Example of main.py running flood analysis (haz_cat) over Cambodia [KHM] (country) for 10 return periods (return_periods) over three exposure categories (exp_cat_list) using hazard classes according to thresholds (class_edges); results summarised at ADM3 level (adm). Do not save intermediate rasters (save_check_raster).

Example for function analysis:

    # Defining the initial parameters
    country            = 'KHM'
    haz_cat            = 'FL'
    return_periods     = [5, 10, 20, 50, 75, 100, 200, 250, 500, 1000]
    min_haz_slider     = 0.05
    exp_cat_list       = ['POP', 'BU', 'AGR']
    exp_nam_list       = ['GHS', 'WSF19', 'ESA20']
    adm                = 'ADM3'
    analysis_app       = 'Function'
    # class_edges        = [0.05, 0.25, 0.50, 1.00, 2.00]
    save_check_raster  = False

Example for class analysis:

    # Defining the initial parameters
    country            = 'KHM'
    haz_cat            = 'FL'
    return_periods     = [5, 10, 20, 50, 75, 100, 200, 250, 500, 1000]
    # min_haz_slider     = 0.05
    exp_cat_list       = ['POP', 'BU', 'AGR']
    exp_nam_list       = ['GHS', 'WSF19', 'ESA20']
    adm                = 'ADM3'
    analysis_app       = 'Classes'
    class_edges        = [0.05, 0.25, 0.50, 1.00, 2.00]
    save_check_raster  = False

Run the analysis with parallel processing#

$ python main.py

The analysis runs on all selected exposed categories, in sequence.
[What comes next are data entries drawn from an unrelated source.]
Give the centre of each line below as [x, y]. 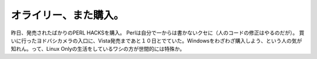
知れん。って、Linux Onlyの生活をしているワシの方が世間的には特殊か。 [98, 49]
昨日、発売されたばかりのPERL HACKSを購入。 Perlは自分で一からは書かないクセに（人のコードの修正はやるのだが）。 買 [158, 33]
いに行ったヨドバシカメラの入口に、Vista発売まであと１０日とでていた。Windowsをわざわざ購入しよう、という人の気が [156, 40]
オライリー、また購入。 [68, 15]

It will print a separate message for each iteration. In case of 3 exposure caterories, it will take three iterations to get all results.

$ Running analysis...
$ Finished analysis
$ Running analysis...
$ Finished analysis
$ Running analysis...
$ Finished analysis

Depending on the number of cores, the size and resolution of the data, and power of CPU, the analysis can take from less than a minute to few minutes. E.g. for Bangladesh on a i9-12900KF (16 cores), 64 Gb RAM: below 100 seconds.